I digress. It's this morning. Cristina. Agitating. Metropolitane!, she's complaining, now shaking me. It's not the tram drivers she's angry with. It's me. I woke this morning at 3:30 a.m. to catch the second half of the Mets game online. Xtina doesn't undertand why anybody would get up in the middle of the night to watch men throw a ball at a stick, as she says. She doesn't understand playoffs. She doesn't understand baseball. She doesn't understand my Mets rarely play a meaningful game in October. She doesn't even understand the term "Mets". "Metropolitans," I explained a few evenings prior. This is just after I casually mentioned I might be a bit sleep deprived come next week. "Come metropolitane," I explained, confusing myself now. Your favorite team is a commuter train, she wanted to know.

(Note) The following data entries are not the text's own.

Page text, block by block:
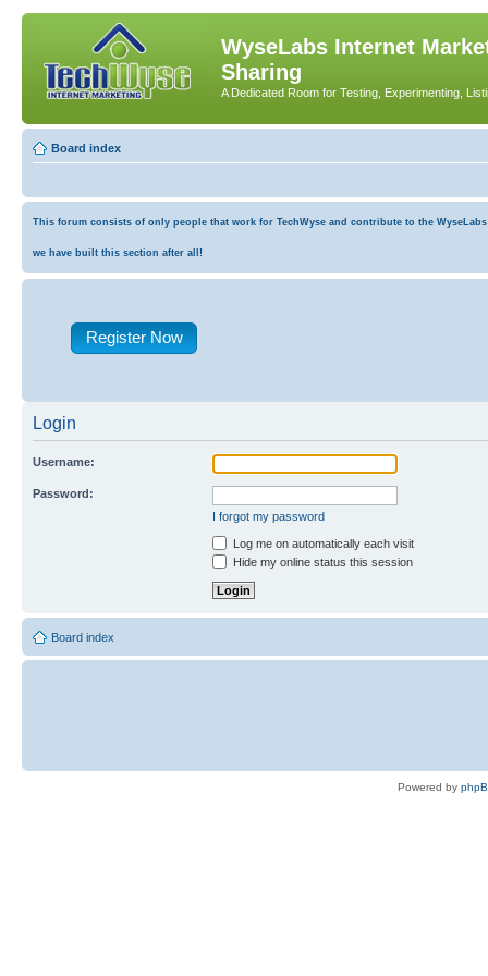
WyseLabs Internet
Sharing
A Dedicated Room for Testing, Experimenting,
Board index
This forum consists of only people that work for TechWyse and contribute to the
we have built this section after all!
Register Now
Login
Username:
Password:
I forgot my password
Log me on automatically each visit
Hide my online status this session
Board index
Powered by

Italians don't understand our sports, nor our sport teams' name. Isn't the city enough? You need the city and a nickname?, they wonder. Excessive Americans. I don't want to hear it, of course. Since leaving the U.S., my big passion -- U.S. sports -- has been stifled. It's almost impossible, I find, to follow anything going on back home. Apparently, there's a scandal involving players taking performance-enhancing drugs. Phhhhhhhhhhhhht. Italians snicker at such child's play. Here, it's bribery, wire taps, match-fixing, suitcases full of cash exchanged in the middle of the night, coaches mysteriously falling off balconies to their death. And that's just the Vatican City intramural league. There are Italian kids, I'm told, who have posters of their favorite magistrates hanging on the wall, like the one who stripped the title from the mighty Juventus for paying off refs or relegated Napoli for cooking the books. (It must be noted that good ol' Ascoli plays fair, and thus they are doomed to mediocrity.)

But there's a bigger crisis at the moment. Xtina, with a big meeting today with other EU member states, couldn't fall back to sleep after the alarm sounded at 3:30. She tossed and turned all night, cursing the Metropolitane. She learned the phrase recently "on the rocks" and she's now using it liberally. At me. And my Metropolitans.

Mets in three, I predict. Otherwise, I'll be sleeping on the rocks.

Thursday, October 05, 2006

A legend passes

I will get around to blogging about points closer to home in the coming days. God knows, I have some material. (My last trip to Le Marche, for instance, has my head spinning still; some bloggy therapy may be required to make sense of my trip to the cosmic world of black magic and country attorneys.) But alas, this is all for another day.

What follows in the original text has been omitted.